- [Work instruction]: Give the lines again, unchanged, starting with the line containing "BOZKURT H. H. (83, 78)" and ending with the last line of the data below.

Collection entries
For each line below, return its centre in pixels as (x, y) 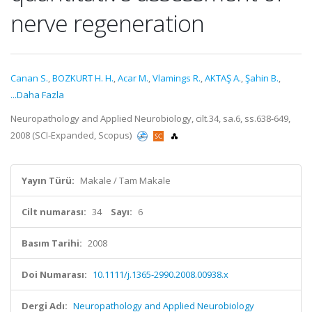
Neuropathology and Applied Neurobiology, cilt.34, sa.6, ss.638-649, (150, 118)
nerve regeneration (107, 23)
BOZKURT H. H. (83, 78)
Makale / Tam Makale (125, 180)
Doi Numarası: (54, 274)
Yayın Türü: (48, 180)
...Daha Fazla (37, 95)
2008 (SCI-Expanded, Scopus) (72, 135)

- [Output below]:
BOZKURT H. H. (83, 78)
Makale / Tam Makale (125, 180)
Doi Numarası: (54, 274)
Yayın Türü: (48, 180)
...Daha Fazla (37, 95)
2008 (SCI-Expanded, Scopus) (72, 135)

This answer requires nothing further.